→ YOUR GOAL: Skip all pictures, then copy the lines from the start of the data through the line with "as many operations as [306, 57]", keeping both ends.

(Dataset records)
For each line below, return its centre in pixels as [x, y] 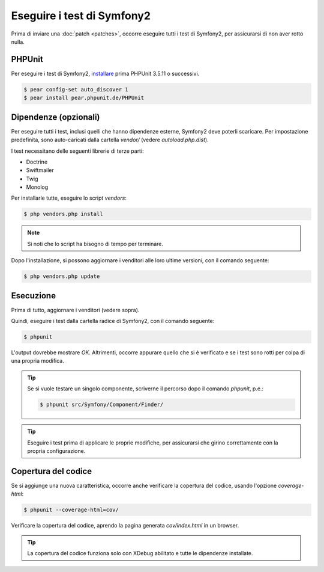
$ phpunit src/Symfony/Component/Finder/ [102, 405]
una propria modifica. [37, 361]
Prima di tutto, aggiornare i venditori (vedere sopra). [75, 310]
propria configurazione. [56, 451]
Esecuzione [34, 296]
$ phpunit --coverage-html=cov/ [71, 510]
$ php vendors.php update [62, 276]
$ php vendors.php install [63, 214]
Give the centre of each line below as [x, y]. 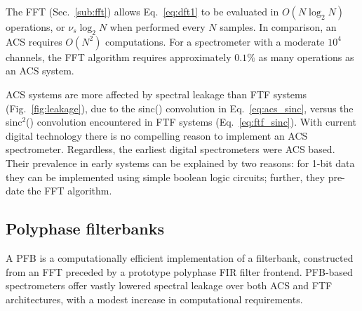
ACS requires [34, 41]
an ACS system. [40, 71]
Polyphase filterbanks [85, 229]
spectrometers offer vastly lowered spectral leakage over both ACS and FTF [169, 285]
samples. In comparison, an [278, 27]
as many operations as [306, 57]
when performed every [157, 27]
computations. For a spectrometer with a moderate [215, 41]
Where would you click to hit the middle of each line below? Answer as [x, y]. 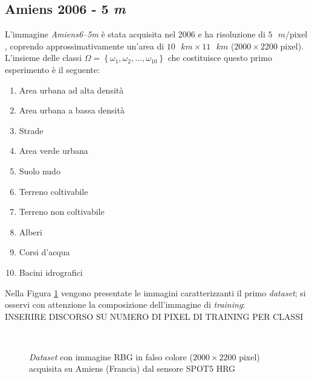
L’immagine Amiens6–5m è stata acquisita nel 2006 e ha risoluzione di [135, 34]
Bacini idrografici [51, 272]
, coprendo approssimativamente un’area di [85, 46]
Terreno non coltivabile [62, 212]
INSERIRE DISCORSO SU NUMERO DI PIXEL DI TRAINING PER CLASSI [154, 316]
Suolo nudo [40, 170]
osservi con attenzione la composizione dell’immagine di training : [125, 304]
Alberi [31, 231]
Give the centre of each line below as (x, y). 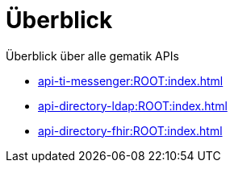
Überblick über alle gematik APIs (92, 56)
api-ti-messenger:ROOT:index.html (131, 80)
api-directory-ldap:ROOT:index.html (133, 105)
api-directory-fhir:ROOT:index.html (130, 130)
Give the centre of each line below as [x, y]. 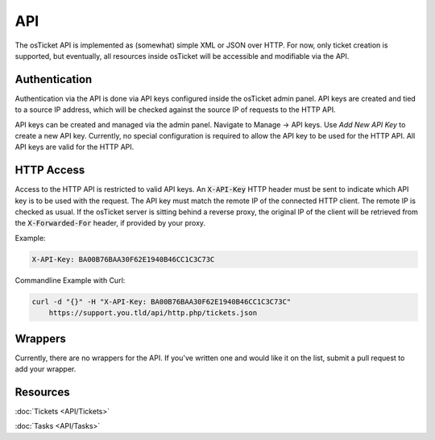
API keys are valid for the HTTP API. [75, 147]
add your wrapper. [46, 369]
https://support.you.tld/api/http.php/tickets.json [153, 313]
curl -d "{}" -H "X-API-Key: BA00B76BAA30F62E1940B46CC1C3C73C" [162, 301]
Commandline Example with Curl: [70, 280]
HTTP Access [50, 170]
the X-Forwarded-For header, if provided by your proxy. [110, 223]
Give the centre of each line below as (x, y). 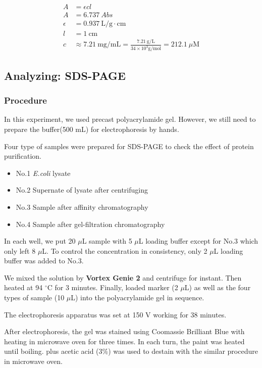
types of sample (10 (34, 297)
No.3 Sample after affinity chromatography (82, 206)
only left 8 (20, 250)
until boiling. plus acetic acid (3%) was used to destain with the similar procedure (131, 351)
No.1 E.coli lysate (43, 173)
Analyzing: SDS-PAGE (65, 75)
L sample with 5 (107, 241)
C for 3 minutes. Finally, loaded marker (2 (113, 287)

→ EXERCISE ANSWER:
For each line below, return its centre in pixels as [x, y] 
$ phpunit src/Symfony/Component/Finder/ [102, 405]
una propria modifica. [37, 361]
Prima di tutto, aggiornare i venditori (vedere sopra). [75, 310]
propria configurazione. [56, 451]
Esecuzione [34, 296]
$ phpunit --coverage-html=cov/ [71, 510]
$ php vendors.php update [62, 276]
$ php vendors.php install [63, 214]
Give the centre of each line below as [x, y]. 
ACS requires [34, 41]
an ACS system. [40, 71]
Polyphase filterbanks [85, 229]
spectrometers offer vastly lowered spectral leakage over both ACS and FTF [169, 285]
samples. In comparison, an [278, 27]
as many operations as [306, 57]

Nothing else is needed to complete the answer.